薄桃色のドレスを着た大人しそうな少女である。
ナル、メルより、少しだけ年長に見える。
「初めまして」
それだけ言うと、またさっと、シレーネの後ろに隠れてしまった。
「もう、ポリーネは」
モリーネは、眉をひそめたが、そのままコルナの手を取って植えこみに消えた。
ナルとメルも、年が近いポリーネの手を引いて、木立に入っていく。
シレーネの案内で、俺とルル、リーヴァスさんは、あずま屋に上がった。
あずま屋には、壁沿いに円形にベンチがしつらえてあり、中央にはテーブルもある。
本当は、四人と一度に話したかったのだが、こうなれば仕方がない。
史郎は、目の前の二人の王女、シレーネとマリーネとの会話に集中することにした。
-------------------------------------------------------------------
「まず、モリーネを助けてくれたことに対してお礼を言わせてほしいの」
シレーネが俺の目をまっ直ぐに見る。
「妹を助けてくれて、本当にありがとう」
彼女は、少し頭を下げる。
「お気にせず。 成りゆきでそうなっただけですから。それより、陛下のことについて、お后様からお話は?」
「ええ、聞きました。 妹に続き、父まで助けてくださり、本当にありがとう」
今度は、リーヴァスさんにもたれ掛かっていたマリーネも居ずまいを正して、頭を下げた。

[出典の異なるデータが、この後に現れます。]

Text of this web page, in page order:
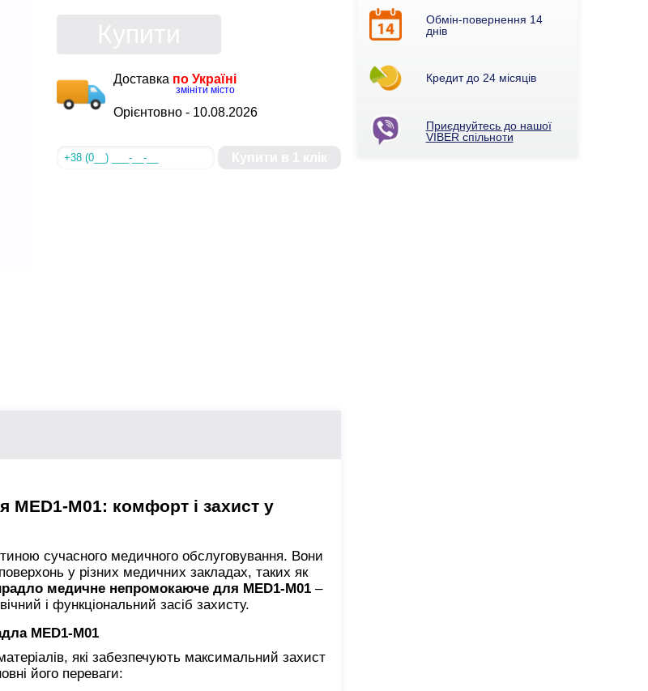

「たまたま毒に気がついただけです。それより、お后様から毒の話を聞いたのは、いつのことでしょう」
シレーネは、少し頭をかしげてから答えた。
「ポリーネの治療があった日だから……10日前になるわ」
10日前というと、毒の件が明らかになった翌日である。
「他に、このことを知っている人はいますか?」
「家族と、ほんの一握りの側近だけだと思うわ。 公になっているなら、今頃お城は大騒ぎよ」
それもそうだ。
「その側近の名前を、うかがってもよろしいか?」
「ええ、いいですよ。 シローは、犯人を捕まえたいの?」
俺は、慎重に言葉を選んだ。
「俺は、この国の人間ではありませんから、誰かを裁こうなどとは考えていませんよ。
しかし、モリーネさんの関係者が命を狙われて、黙っているわけにもいきません。
犯人を見つけたら、後はお国に任せるつもりです」
「ふーん、そうなのね」
彼女は、しばらく何か考えているようだった。
「妹達を狙う一連の事件が起きて、一番疑われているのは私なの」
シレーネは、溜めていたものを吐きだすように言葉にした。
「このマリーネが乗った馬車が崖から落ちた時も、私のアリバイが無い時間だった。
ポリーネの時もそう。 皆、はっきりとは言わないけれど、私を疑っているの」
「私は違うわ! お姉様が、そんなことをするはずないもの!」
マリーネが興奮して、おもわず家族内での口調になっている。
「ありがとう。 マリーネ。 でも、多くの人が私を疑っているのは間違いないわ」
「シレーネさんだけ、何も起きていないんですか?」
「ええ、私は一度も襲われたことも、狙撃されたことも無いの」
シレーネは、暗い顔で俯いている。
「念のため確認しておきますが、王位継承権は、どのようになっていますか」
「第一位は母、次が私、次が二女のコリーダ、次はモリーネね」
「なるほど」
俺は次にしたい質問を口に出そうとしたが、それを騎士の警告がさえぎった。
「姫様! お気を付けください!」
俺が、あずま屋の外に走りでると、地面を大きな影が横ぎった。
空か!
見あげると、巨大なはねを持つ、とかげのようなものが数匹、空を舞っている。
騎士が叫ぶ。
「ワイバーンです! そこから出ないでください!」
俺は、一旦、あずま屋の中に戻った。
しかし、それは襲撃者の思うつぼだったようだ。
ワイバーンが、足に掴んだ何かを落とす。
それが、あずま屋の屋根にぶつかったとたん、閃光を上げ爆発した。
あずま屋がぺしゃんこにつぶれる。
つぶれたあずま屋の上に落ちてきたものが、次々と爆発した。